Size ilham veren kadınlar kimler? İster bir edebiyat karakteri, ister bir moda ikonu, isterse günlük hayatınızdan biri olabilir.
Öncelikle bana her zaman inanan ve güçlü bir karakter olabilmem için üzerimde çok büyük emeği olan annemi ilk ilham kaynağım olarak belirtmem gerek.
Bunun dışında kadınların toplumda bağımsızlığını savunması, cinsiyet rolleri konusundaki bakış açısı ile öncü bir yaklaşım sergileyen Yazar Virginia Woolf, kadın modasında devrim yaratan çok başarılı kadınlardan biri Coco Chanel, dünyanın ilk kadın savaş pilotlarından biri olan Sabiha Gökçen, o dönemlerde bir erkeğin de desteğini almadan tahtta olma cesaretini gösteren ve tarihte belki de büyük bir kırılım yaratmayı başaran Queen Elizabeth I gibi etkilendiğim kendi alanında çok önemli başarılara imza atmış olan birçok kadın var. Gözlerimizi geçmişe ve günümüze çevirdiğimizde hepimize ilham olan ve unutulmamalarını sağlayan yegane şey, bulundukları zamana ve koşullara yeni bir ses getirebilmeleri, düşündüklerini ve inandıklarını bir şekilde (çizdikleriyle, yazdıklarıyla, tasarladıklarıyla, icra ettikleriyle, yönettikleriyle…) insanlara aktarmayı başarabilmeleri ve onları aydınlatabilmeleri. O yüzden kabuğundan çıkma cesareti göstererek, insanların hayatına dokunmuş ve onlara ilham vermiş her kadın benim için çok değerli.
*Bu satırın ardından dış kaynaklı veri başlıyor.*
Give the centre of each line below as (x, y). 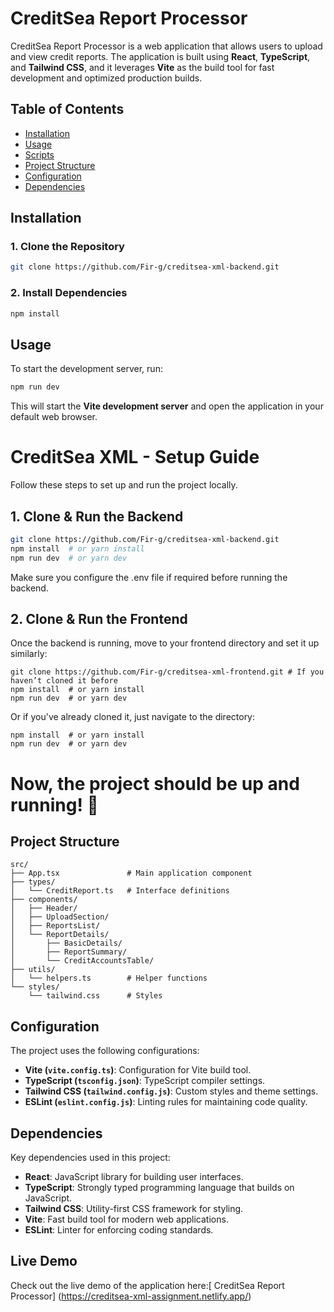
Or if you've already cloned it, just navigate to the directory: (133, 717)
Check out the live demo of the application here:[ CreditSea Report (147, 1285)
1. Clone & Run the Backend (97, 516)
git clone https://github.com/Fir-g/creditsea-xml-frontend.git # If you (167, 672)
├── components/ (44, 900)
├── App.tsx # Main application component (131, 873)
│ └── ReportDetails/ (60, 935)
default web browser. (54, 417)
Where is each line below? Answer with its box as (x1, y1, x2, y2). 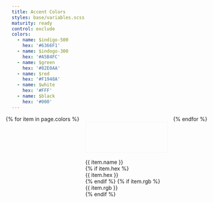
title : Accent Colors (11, 8, 66, 15)
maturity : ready (11, 20, 52, 26)
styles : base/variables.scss (11, 14, 85, 21)
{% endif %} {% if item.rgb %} (85, 178, 161, 185)
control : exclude (11, 25, 55, 32)
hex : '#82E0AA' (22, 65, 61, 71)
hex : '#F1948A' (22, 76, 61, 82)
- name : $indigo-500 (17, 37, 69, 43)
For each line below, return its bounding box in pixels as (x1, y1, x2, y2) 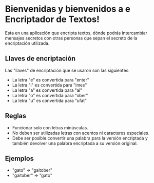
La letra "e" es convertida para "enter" (12, 77, 89, 82)
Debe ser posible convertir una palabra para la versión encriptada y (12, 135, 148, 141)
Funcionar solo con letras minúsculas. (12, 124, 89, 130)
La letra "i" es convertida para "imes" (12, 82, 87, 88)
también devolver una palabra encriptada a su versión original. (12, 140, 138, 146)
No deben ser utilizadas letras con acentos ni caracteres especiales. (12, 130, 150, 136)
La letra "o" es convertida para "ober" (12, 92, 89, 98)
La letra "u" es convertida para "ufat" (12, 98, 87, 103)
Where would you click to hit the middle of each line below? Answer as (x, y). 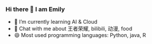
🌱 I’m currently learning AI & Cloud (55, 22)
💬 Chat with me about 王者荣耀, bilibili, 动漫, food (73, 29)
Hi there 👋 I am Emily (35, 9)
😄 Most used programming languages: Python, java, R (80, 35)
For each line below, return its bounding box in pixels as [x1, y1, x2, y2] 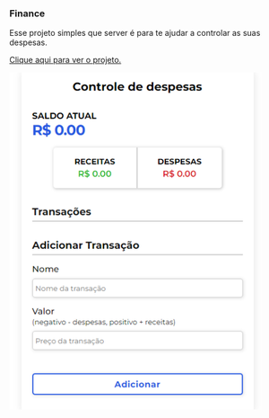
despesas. [9, 37, 48, 48]
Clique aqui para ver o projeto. [9, 55, 122, 66]
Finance [9, 7, 46, 20]
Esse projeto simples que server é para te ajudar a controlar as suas [9, 28, 261, 39]
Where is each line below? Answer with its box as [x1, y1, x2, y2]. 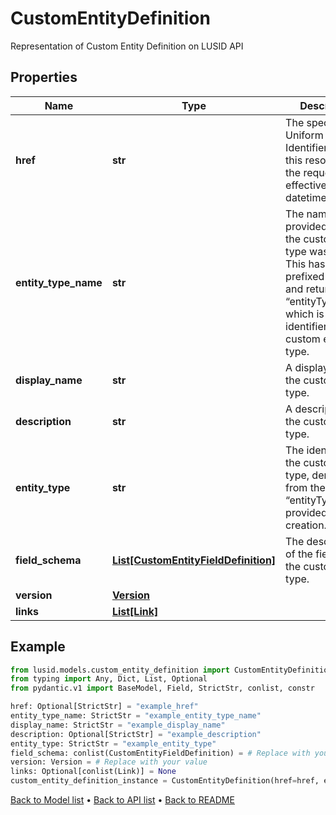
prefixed [285, 269, 325, 283]
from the [285, 480, 326, 494]
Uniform [285, 128, 324, 142]
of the [285, 547, 313, 561]
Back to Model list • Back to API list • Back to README [10, 794, 235, 806]
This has [285, 257, 326, 271]
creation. [285, 518, 327, 532]
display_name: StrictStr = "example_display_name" [10, 720, 226, 730]
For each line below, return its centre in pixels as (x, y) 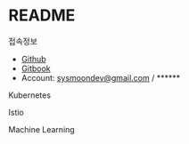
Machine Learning (41, 129)
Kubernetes (29, 95)
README (42, 16)
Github (33, 59)
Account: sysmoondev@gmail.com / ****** (100, 77)
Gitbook (36, 68)
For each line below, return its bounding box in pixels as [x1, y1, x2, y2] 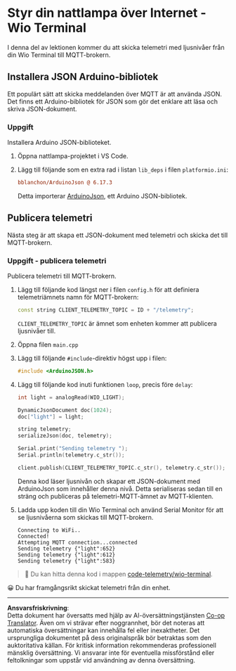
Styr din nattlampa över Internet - [7, 5, 206, 21]
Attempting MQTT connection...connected [17, 539, 138, 546]
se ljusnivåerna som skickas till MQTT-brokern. [17, 513, 154, 521]
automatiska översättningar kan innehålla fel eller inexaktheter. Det [7, 626, 200, 634]
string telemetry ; [17, 426, 72, 433]
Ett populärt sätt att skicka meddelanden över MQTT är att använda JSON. [7, 89, 223, 98]
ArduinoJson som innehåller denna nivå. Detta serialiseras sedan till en [17, 484, 223, 493]
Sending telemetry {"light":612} [17, 551, 116, 558]
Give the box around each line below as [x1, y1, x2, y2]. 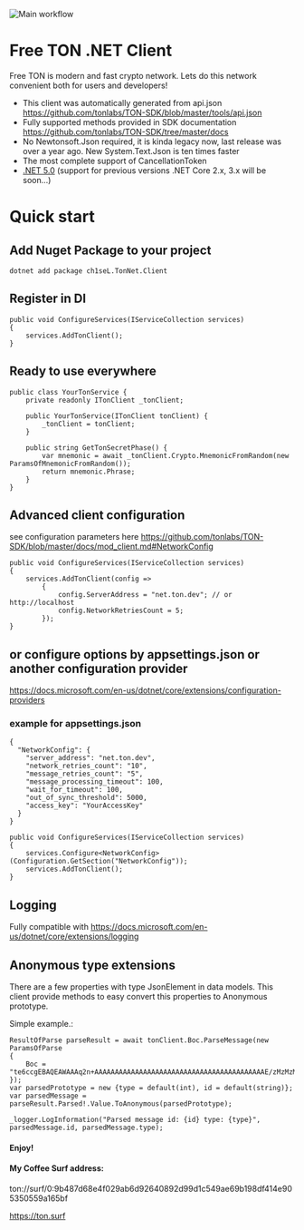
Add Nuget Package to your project [9, 242, 212, 258]
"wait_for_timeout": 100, [25, 786, 124, 795]
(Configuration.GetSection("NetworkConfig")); [9, 857, 188, 866]
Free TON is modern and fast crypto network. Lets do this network [9, 70, 258, 81]
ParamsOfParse [9, 1044, 63, 1053]
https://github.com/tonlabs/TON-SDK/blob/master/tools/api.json [22, 107, 262, 118]
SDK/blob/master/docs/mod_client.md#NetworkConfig [9, 541, 214, 552]
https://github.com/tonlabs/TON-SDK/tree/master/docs [22, 126, 229, 137]
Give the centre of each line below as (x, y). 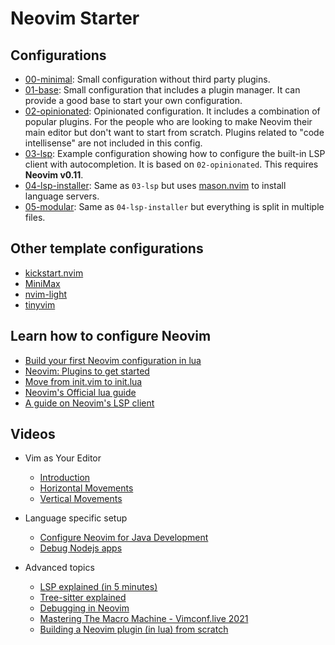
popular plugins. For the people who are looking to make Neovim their (168, 121)
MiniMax (42, 283)
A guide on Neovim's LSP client (89, 403)
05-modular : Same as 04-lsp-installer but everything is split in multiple (174, 206)
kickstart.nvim (54, 273)
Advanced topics (59, 568)
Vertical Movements (81, 499)
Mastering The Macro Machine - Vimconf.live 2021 (144, 619)
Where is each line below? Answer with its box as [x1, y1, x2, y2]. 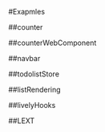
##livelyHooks [8, 101, 56, 109]
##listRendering [8, 85, 62, 94]
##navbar [8, 54, 41, 63]
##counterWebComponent [8, 38, 97, 47]
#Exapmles [8, 7, 46, 16]
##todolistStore [8, 69, 60, 79]
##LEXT [8, 116, 35, 126]
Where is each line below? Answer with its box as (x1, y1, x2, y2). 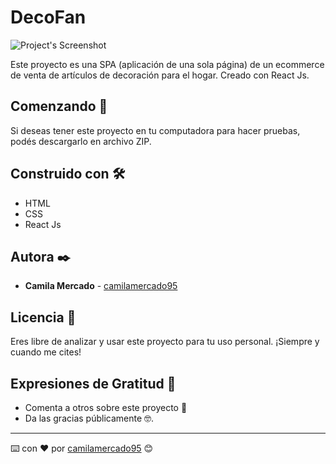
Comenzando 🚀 (10, 98, 108, 115)
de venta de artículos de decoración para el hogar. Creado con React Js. (10, 69, 310, 81)
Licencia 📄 (10, 309, 77, 326)
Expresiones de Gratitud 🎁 (10, 375, 177, 392)
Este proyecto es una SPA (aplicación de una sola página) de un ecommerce (10, 58, 325, 70)
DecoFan (10, 6, 87, 29)
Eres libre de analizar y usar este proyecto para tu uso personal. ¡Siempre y (10, 336, 320, 348)
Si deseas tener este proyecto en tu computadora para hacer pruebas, (10, 124, 301, 136)
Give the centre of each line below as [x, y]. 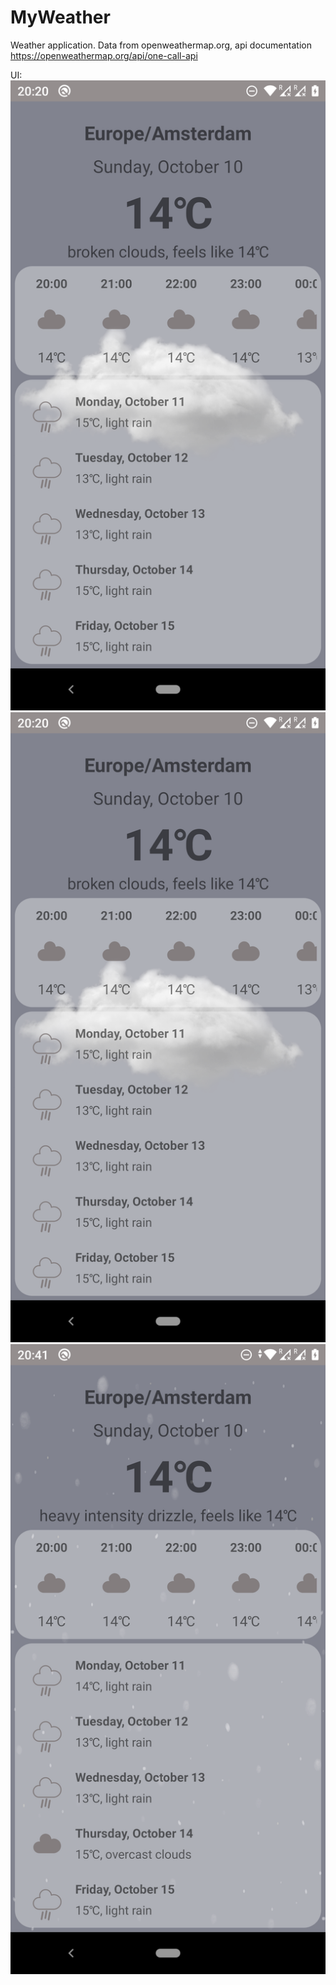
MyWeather [60, 17]
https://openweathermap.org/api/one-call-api [104, 55]
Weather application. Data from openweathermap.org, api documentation [161, 45]

Dijital çağda yazarlık artık sadece kitapla sınırlı değil. Sosyal medyayla aranızda nasıl bir ilişki var? Okuyucunuzla yeni mecralarda nasıl bir bağ kuruyorsunuz?
Sosyal medyada tarzıma hitap eden tüm mecralarda yer almaya çalışıyorum. Düşündüklerimi, yaptıklarımı, keşiflerimi, kendi hayatımdan insanlara ilham verebilecek birçok şeyi paylaşmayı da seviyorum. Benden genel olarak mentorluk almak, bilgi almak, danışmak isteyen herkesle interaktif bir şekilde diyalog halindeyim ve olabildiğince fazla sayıda insanın hayatına dokunmaya çalışıyorum.
Günümüzde kadın olmak, hele ki üretken ve yaratıcı bir kadın olmak pek çok şeyi aynı anda yürütmek demek. Kendi iç dengenizin peşinden nasıl gidiyorsunuz?
Kadın olmak demek gerçekten birçok şeye aynı anda yetişmeyi, mücadele etmeyi gerektiriyor ama bu düşüncenin olumsuz tarafına yönelmeyi hiç tercih etmedim bilakis bunun süper gücümüz olduğuna inanmak istiyorum. Bazen düşüşler de çıkışlar da oluyor ama beni motive eden şey nihayetinde çok iyi bir amaca doğru yürüyor olmak. Hedeflediğim noktaları hayal etmek ve oraya odaklı kalmak iç dengemi de korumamı sağlıyor.
NYXmag okurları için son bir soru: Kendi hikâyesini yazmak isteyen, ama nereden başlayacağını bilemeyen kadınlara ne önerirsiniz?
Bu yol uzun, sabır ve inanç gerektiriyor. Öncelikle kendinize ve anlatmak istediğiniz hikâyeye gerçekten inanmalısınız. O inancı uzun süre korumak, yolun yarısında bırakmamak için çok önemli. İlk adımda, sizi neyin yazmaya iteceğini keşfedin. Ne tür bir hikâye anlatmak size keyif verir? Hangi temayı işlerken kendinizi en özgür hissedersiniz? Çünkü bir yazar olarak siz keyif almazsanız, okuyucu da o tutkuyu hissedemez. Ardından hikâyenizin temel taşlarını inşa edin: zaman, mekân, karakterler, olay örgüsü… Ana hatları belirlemek – giriş, gelişme, sonuç gibi – yazarken yolda kaybolmamanıza yardımcı olur. Hikâyeniz size ait ama aynı zamanda evrensel olabilir. Bu yüzden detaylar kadar duygulara da kulak verin.
Ve en önemlisi: Başlamak için mükemmel anı beklemeyin. Yazmaya başladığınız an, zaten en doğru andır.